As was mentioned by the authors, one of us (AMC) has previously described the prevalence of reversible dementias, with 13.2% of cases having a potentially reversible cause, while only 3% fully resolved on treatment.2 In that review of the literature, as in the study by Hejl et al, most of the studies originated from secondary or tertiary centres. In a recent meta-analysis by AMC,3 where a much higher proportion of studies than previously emanated from either outpatient departments or were community based, it was shown that regardless of potential reversibility, the true prevalence of reversed dementias is actually less than 1%.
We thus feel that although it is important to diagnose and treat concomitant conditions in patients suffering from cognitive decline, one should exercise great caution in describing possible causes of cognitive decline and dementia as either potentially or fully reversible.

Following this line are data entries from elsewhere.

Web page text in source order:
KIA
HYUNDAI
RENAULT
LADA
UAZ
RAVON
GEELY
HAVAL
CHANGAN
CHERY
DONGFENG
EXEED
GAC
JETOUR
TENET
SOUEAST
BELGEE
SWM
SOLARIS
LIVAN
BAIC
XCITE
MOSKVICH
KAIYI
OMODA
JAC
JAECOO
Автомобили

We are grateful for the opportunity to comment on the important issue raised by Dr Dwolatzky and Dr Clarfield regarding the true prevalence of reversible dementias. In our paper we investigated the prevalence of potentially reversible aetiology and comorbidity in 1000 consecutive patients referred to an outpatient memory clinic based in neurology. In the whole group of patients 19% presented with a potentially reversible condition, which was evaluated as the primary cause of the symptoms leading to referral. However, in patients meeting the clinical criteria for dementia the prevalence was only 4%. For potentially reversible concomitant conditions the prevalence was 23%. Thus, potentially reversible conditions are most common in patients with cognitive symptoms, less common in patients meeting the criteria for dementia, and comparatively common as comorbidity in both groups.
Dr Dwolatzky and Dr Clarfield report that in their future meta-analysis for publication in 2003 the “true” prevalence of reversed dementias is less then 1%. With reference to our results in patients with dementia we are not surprised about the very small prevalence of truly reversed dementias.

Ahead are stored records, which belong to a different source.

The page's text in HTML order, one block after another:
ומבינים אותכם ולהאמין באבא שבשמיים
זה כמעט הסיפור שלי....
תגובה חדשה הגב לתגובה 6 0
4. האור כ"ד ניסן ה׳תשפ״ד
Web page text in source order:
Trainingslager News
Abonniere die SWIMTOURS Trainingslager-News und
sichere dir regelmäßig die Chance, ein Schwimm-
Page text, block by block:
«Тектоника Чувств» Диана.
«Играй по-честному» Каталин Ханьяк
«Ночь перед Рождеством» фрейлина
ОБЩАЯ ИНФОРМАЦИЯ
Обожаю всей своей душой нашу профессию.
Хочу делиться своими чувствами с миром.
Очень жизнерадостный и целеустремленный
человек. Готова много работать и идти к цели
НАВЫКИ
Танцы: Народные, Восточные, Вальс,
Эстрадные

As we have already discussed in our report, both the setting of the study and the definition of potentially reversible conditions may influence the prevalence found. Also a systematic prospective design, as in our study, may reveal a higher prevalence than retrospective studies. Thus, even though one cannot apply our findings directly to the conditions in other settings, the study provides evidence that potentially reversible conditions are not rare. They were most common in younger patients and in patients with mild cognitive symptoms not sufficiently severe to meet international criteria for dementia.

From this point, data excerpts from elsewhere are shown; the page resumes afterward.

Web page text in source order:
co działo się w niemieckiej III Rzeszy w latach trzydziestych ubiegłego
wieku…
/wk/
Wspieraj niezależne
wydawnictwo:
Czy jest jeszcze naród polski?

The most frequent potentially reversible conditions were depression, hydrocephalus, alcohol dependence syndrome, metabolic disorders, and space occupying lesions. Even if treatment of these conditions may not always lead to full reversal of cognitive symptoms or dementia, the identification of the disorders is crucial to the management of the patient and important to prevent a misdiagnosis of Alzheimer’s disease. In conclusion, a systematic search for potentially reversible conditions is relevant and important, even when full reversal of the cognitive symptoms may be unlikely.